Through five steps, we constructed this Huffman tree. It can be seen from the figure that words with higher frequency are closer to the root.
In the construction process, the nodes newly added after merging are marked as blue nodes, and every two nodes need to be merged once. Therefore, if the number of leaf nodes is N, the number of newly added nodes in the Constructed Huffman tree is N-1. There are 6 words in the chestnut above, so 5 new nodes are added.
Huffman coding
In data communication, the transmitted text needs to be converted into binary strings, which are represented by different permutations of 0,1 code. For example, the text to be sent is “after data ear are art area”. The characters used here are “a,e,r,t,f,d”. Each letter appears 8,4,5,3,1,1. To distinguish six letters, the simplest binary encoding method is equal length encoding, fixed with three bits of binary, which can be encoded with 000,001,010,011,100,101 pairs of “A, E, R, T, F, D”, and then decoded by the receiver in accordance with three digits and one point. Therefore, the length of the encoding depends on the number of different characters in the message. If 26 different characters may appear in the message, the fixed encoding degree is 5, that is, 2 to the power of 5. Send the message is always hope, however, the total length as short as possible, so in practice, the frequency of each character or use number is different, if a, b, c use frequency is much higher than the x, y, z, that in the design code, can be used with high frequency with short code, but use frequency is low, with a long code, so as to optimize the whole message coding.
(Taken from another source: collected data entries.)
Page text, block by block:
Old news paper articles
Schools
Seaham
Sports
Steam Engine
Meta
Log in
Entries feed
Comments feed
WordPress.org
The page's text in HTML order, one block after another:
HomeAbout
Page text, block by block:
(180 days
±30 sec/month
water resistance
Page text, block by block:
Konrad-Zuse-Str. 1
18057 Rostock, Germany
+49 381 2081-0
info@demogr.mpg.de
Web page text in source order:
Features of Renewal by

To make different length coding for the prefix encoding, which requires a character encoding is not another character encoding prefix, each character in a character set can be used as a leaf node generates an encoding binary tree, in order to get sent a message of the shortest length, in the frequency of each character as characters node weights, apparently using frequency, the smaller the smaller the weight, The smaller the weight is, the lower the leaf will be, so the lower the frequency is, the longer the code is, and the higher the frequency is, the shorter the code is. In this way, the minimum weight path length of the tree is guaranteed, which is the shortest length of the message transmitted. Therefore, the problem of finding the shortest length of the transmitted message is transformed into the problem of finding the Huffman tree generated by taking all characters in the character set as leaf nodes and the frequency of character occurrence as its weight. The binary prefix encoding designed by using Huffman tree is called Huffman encoding, which can not only meet the conditions of prefix encoding, It also ensures the shortest total length of the packet code.
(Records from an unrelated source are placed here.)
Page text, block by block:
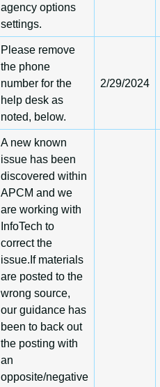
agency options
settings.
Please remove
the phone
number for the
help desk as
noted, below.
2/29/2024
A new known
issue has been
discovered within
APCM and we
are working with
InfoTech to
correct the
issue.If materials
are posted to the
wrong source,
our guidance has
been to back out
the posting with
an
opposite/negative
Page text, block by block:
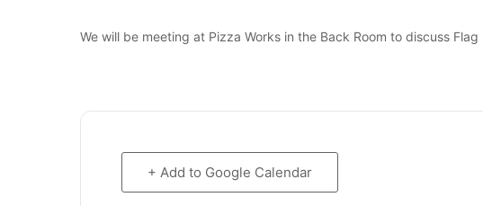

So far, Huffman trees and Huffman coding have two conventions, 1. The node with high weight is taken as the left child node, and the node with low weight is taken as the right child node. 2. The left child node is encoded as 1, and the right child node is encoded as 0. Huffman coding will also be used in word2vec tool. It takes the words in the training expectation as leaf nodes, and The Times of their occurrence in the expectation as the weight. Huffman coding is carried out for each word by constructing the corresponding Huffman tree, and the child node with the larger weight is encoded as 1 and the child node with the smaller weight is encoded as 0. According to this principle, we can then mark the corresponding code on the Huffman tree constructed in front to get the Huffman code of “I watch flag raising in Beijing Tian ‘anmen Square” : “I” -0, “in” -111, “Beijing Tian ‘anmen square” -110, “square” -101, “Watch” 1001, “Flag raising” -1000. It can be seen that the higher the word frequency, the shorter the code.